Её муж посмотрел на меня и развел руками:
– Николай Афанасьевич этим нас удивлял ещё в довоенном литобъединении, когда рассказывал нам о том, что видел и слышал в годы Гражданской войны! Начинал-то он как прозаик, а вот, видишь, ушёл в документалистику, в кинопублицистику, в драматургию… Николай Афанасьевич, а Вы мне как-то говорили, что ещё в годы блокады задумали сценарий художественного фильма о блокадниках-ленинградцах…
– Да, – ответил я, – был такой замысел. Вернуться к нему я смог лишь в конце 40-х годов, а тут – так называемое «Ленинградское дело», и впоследствии
– Но ведь с книгой-то проще! Попробуйте повесть сделать! – уговаривал меня Миша.

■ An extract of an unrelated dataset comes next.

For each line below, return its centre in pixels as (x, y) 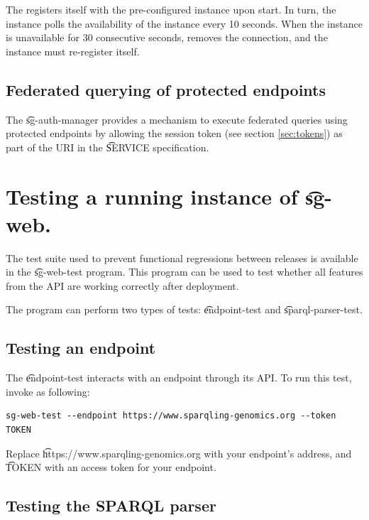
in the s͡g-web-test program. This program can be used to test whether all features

– Поздно, Миша, не тот запал, перегорело многое, да и психологически тяжело. Стану вспоминать не только горькое, но и светлое: как с Галей познакомился, как она меня в госпитале своём на Петроградской стороне спасла, как мы вместе с ней после снятия блокады на Берлинское направление оба напросились! А ведь могли, вполне могли в Ленинграде остаться! Как знать, может, она бы после родов и жива бы осталась, не погибла бы на второй день после рождения сына, и жильё у нас было бы, и работа стабильная. Ведь мы вернулись к разбитому корыту!.. Как вы оба уже догадались, такая киноповесть могла бы быть только чисто автобиографической. Разумеется, я мог бы взять какую-нибудь судьбу, выстроить сюжет, но не хочется заниматься таким конструированием! Лучше расскажу-ка я в очерковой форме о конкретных людях, об их делах, их борьбе, их переживаниях и надеждах!.. В одном вы оба правы: надо, пока есть силы ещё какие-то, пока совсем болезни не одолели, сделать очерковый цикл и назвать его… ну, хотя бы «Были пламенных лет». У Довженко «Повесть пламенных лет», а у меня – некоторые были блокадного Ленинграда. И одну главу, заключительную, думаю сделать берлинской, майской, победной, чтобы была в цикле завершенность и логическая, и эмоциональная. Не стану претендовать на энциклопедичность, универсальность, какую-то особенную широту. Пусть вспомнится то, что особенно дорого, а там видно будет.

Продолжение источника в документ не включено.